Dakar n’est toujours pas comme Paris en ces années 2000. La prophétie de Senghor dont nous commémorons l’anniversaire de la disparition n’étant pas encore réalisée, Dakar se devait de se transporter à Paris. Et la messe est dite. La France très proche de ses intérêts n’entend pas se laisser distancer au Sénégal. Elle l’a fait savoir lors de la visite d’Etat du Président Macky Sall.
Non seulement, le train express régional sera construit par des entreprises françaises, mais également la compagnie Totale entend bien avoir sa part du pétrole Sénégalais. Un Etat doit savoir défendre ses intérêts. Et de ce point de vue, Hollande même en partance du palais de l’Elysée, n’a pas trahi De Gaule. Au pays de Marianne, que l’on soit de gauche ou de droite, les intérêts supérieurs, pour ne pas dire vitaux priment sur le tout. L’enseignement supplémentaire du séjour parisien du Chef de l’Etat du Sénégal est la France sait également comment sauver ses entreprises de la faillite.
Le choix porté sur Alstom pour réaliser le Train Express Régional entre Dakar et Diass est à lire à l’aune du plan de sauvetage bien réfléchie du grand constructeur français de ligne ferroviaire, Trains Tramways et autres métros.
Combien d’entreprises sénégalaises auraient pu prospéré pour certaines, ou être sauver de la faillite pour d’autres, si l’Etat du Sénégal en faisait une affaire de souveraineté et de fierté nationale? Aujourd’hui, on parlera alors au présent de la société nationale des chemins de fer, d’Air Sénégal international puis de Sénégal Air Line, de la Sotiba, d’Afrikaner et même de la Sonacos telle qu’on l’aurait connu. La liste des sociétés liquidées est loin d’être complète.
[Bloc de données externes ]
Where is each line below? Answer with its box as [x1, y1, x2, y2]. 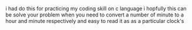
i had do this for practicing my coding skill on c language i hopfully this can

Ne serait-ce que pour ça, en termes de leçon de sauvetage d’entreprise à retenir de la visite d’Etat en France du Chef de l’Etat Macky Sall, Paris valait bien une messe!
En attendant de juger sur pièces nos gouvernants, quant à leur volonté de promouvoir et de défendre nos entreprises tant qu’au Sénégal qu’à l’étranger, il est à relever le pari sur le ferroviaire du Président Macky Sall. On peut toujours discuter du coût du TER ; 568 milliards de nos Francs. Mais force est de reconnaître la pertinence du choix de développer le chemin de fer. Moyen de transport de masse par excellence et en référence à l’histoire ferroviaire du Sénégal, le train fera sauter bien des freins, à la mobilité des personnes et des marchandises. Le Ter c’est bien! Mais pour le président Macky Sall, ne pas s’arrêter en ci-bon train, c’est encore mieux. Il faudrait non seulement réhabiliter le chemin de fer tel qu’il avait existé, mais aussi et surtout construire de nouvelles lignes de l’est à l’ouest, du nord au sud. Au nom de l’émergence, le train ne devrait-il pas être partout tout le temps ?
En termes d’infrastructure, Macky Sall marquera plus les esprits en s’orientant d’avantages vers le développement du chemin de fer. Aux olympiades des routes et autoroutes à péages, il fera difficilement oublier son prédécesseur.